The main focus during the Asian session was Australian data, which showed Australia’s trade surplus widened to AUD 11.79 billion in May 2023 from a downwardly revised AUD 10.45 billion in April.
This caused the AUDUSD and AUDNZD pair to tank. This was because the Trade Balance had the smallest surplus in eight months, and beat market forecasts of AUD 10.5 billion gain, as exports rose more than imports.
Shipments grew by 4.4% from the previous month to AUD 57.77 billion, mainly boosted by increases in non-monetary gold, with total exports to China, the country’s largest trade partner rising by 9%.
Meanwhile, imports advanced by 2.5% to a four-month high of AUD 45.98 billion amid robust domestic demand. It was the export data that was really the worry for markets.
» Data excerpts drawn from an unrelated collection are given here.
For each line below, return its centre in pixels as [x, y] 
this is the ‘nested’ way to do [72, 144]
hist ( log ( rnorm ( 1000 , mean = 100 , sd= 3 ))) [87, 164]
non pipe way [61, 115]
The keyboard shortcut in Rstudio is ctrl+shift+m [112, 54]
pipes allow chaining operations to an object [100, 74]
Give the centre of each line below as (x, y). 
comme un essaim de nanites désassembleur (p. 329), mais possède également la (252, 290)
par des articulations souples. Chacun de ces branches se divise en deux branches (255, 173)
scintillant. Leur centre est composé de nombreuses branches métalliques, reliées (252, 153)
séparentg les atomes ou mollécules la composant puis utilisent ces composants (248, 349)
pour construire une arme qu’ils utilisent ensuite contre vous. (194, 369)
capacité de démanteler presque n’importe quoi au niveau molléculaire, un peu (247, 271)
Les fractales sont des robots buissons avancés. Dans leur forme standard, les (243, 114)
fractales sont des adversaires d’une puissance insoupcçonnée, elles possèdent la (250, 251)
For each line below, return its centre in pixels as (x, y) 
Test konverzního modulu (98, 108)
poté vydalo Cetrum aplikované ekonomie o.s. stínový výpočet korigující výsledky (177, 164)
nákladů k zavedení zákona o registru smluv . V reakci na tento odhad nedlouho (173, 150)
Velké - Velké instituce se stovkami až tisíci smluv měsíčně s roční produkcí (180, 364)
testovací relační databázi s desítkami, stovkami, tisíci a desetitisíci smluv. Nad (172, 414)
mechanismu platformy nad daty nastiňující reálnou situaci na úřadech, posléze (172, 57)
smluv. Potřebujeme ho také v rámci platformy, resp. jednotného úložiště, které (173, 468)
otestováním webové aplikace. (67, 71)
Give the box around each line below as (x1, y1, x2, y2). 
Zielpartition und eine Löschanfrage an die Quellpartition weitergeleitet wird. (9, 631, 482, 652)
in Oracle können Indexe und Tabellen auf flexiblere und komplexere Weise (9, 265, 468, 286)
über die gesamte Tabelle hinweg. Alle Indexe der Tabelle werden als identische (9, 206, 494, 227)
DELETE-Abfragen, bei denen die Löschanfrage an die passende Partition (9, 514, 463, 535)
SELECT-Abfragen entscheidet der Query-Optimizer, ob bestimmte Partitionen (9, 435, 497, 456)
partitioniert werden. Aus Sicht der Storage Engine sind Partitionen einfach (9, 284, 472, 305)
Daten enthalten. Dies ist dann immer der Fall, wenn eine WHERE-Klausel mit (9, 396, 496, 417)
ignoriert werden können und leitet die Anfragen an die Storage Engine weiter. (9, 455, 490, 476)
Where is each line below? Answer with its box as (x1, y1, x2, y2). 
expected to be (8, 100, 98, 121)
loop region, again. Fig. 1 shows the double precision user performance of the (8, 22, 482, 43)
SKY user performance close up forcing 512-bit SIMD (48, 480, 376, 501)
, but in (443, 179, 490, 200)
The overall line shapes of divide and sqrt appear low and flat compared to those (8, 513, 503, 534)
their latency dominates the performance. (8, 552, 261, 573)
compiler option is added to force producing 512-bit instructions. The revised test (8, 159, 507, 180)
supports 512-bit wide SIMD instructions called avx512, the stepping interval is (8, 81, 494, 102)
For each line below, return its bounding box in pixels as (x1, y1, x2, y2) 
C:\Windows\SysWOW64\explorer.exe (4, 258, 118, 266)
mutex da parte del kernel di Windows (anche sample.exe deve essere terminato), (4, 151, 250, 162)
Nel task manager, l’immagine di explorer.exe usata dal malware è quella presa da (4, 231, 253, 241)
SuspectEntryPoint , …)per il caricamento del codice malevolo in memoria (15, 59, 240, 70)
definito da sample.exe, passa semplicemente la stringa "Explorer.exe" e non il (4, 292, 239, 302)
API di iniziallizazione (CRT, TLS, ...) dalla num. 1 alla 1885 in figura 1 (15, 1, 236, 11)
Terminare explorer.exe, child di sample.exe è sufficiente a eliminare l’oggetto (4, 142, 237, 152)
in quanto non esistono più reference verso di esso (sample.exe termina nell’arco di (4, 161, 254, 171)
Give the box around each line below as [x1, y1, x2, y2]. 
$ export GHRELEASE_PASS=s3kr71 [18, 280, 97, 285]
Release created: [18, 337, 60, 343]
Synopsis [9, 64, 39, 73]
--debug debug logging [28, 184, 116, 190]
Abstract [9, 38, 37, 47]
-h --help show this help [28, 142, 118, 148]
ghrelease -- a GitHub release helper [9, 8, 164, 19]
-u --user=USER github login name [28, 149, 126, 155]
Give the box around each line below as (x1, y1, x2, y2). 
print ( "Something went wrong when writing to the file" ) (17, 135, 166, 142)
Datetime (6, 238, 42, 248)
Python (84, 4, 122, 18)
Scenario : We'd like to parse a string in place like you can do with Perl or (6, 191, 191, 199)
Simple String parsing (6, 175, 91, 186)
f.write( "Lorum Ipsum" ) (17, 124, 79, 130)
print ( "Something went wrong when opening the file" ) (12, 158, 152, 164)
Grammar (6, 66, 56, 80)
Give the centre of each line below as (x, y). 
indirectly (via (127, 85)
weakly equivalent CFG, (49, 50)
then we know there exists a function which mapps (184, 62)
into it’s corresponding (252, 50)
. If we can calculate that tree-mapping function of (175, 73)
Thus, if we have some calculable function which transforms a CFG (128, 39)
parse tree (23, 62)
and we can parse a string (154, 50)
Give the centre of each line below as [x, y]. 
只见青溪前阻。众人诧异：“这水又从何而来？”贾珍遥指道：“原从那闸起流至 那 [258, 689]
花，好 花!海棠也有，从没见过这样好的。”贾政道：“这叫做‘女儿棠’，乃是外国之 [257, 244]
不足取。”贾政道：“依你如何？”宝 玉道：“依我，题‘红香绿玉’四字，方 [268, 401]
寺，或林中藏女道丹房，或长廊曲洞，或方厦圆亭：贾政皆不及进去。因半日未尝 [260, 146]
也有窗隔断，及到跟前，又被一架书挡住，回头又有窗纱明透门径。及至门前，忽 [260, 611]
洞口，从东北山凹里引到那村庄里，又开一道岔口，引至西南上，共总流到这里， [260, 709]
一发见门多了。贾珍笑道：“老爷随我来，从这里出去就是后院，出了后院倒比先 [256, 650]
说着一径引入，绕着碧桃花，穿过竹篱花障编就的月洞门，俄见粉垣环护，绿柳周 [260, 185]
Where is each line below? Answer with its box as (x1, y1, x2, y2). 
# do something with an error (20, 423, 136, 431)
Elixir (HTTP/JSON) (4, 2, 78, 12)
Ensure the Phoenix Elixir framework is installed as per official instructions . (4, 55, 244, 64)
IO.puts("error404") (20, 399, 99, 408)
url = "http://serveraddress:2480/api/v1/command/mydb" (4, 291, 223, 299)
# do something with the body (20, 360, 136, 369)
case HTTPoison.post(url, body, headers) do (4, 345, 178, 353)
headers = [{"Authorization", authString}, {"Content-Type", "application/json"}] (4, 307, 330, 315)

Markets also reacted to Federal Reserve Bank of New York President John Williams spoke early in the session, saying the June Federal Open Market Committee pause was the correct call but that the Committee may have to raise rates again, data dependent.
Williams speak was basically giving indications that the FOMC has not finished hiking yet, so it was largely a hawkish speech towards rates. This could keep the US dollar bid.
The committee meet later this month and a 25-basis points rate hike is getting pencilled in for now, awaiting more data in the weeks ahead though. Starting with jobs data this coming Friday then CPI on the 12th.
Notably, during the Asian session People’s Bank of China set the USD/CNY reference rate much lower than was expected. The offshore yuan swung around on the news but has since come back to be little changed on the day.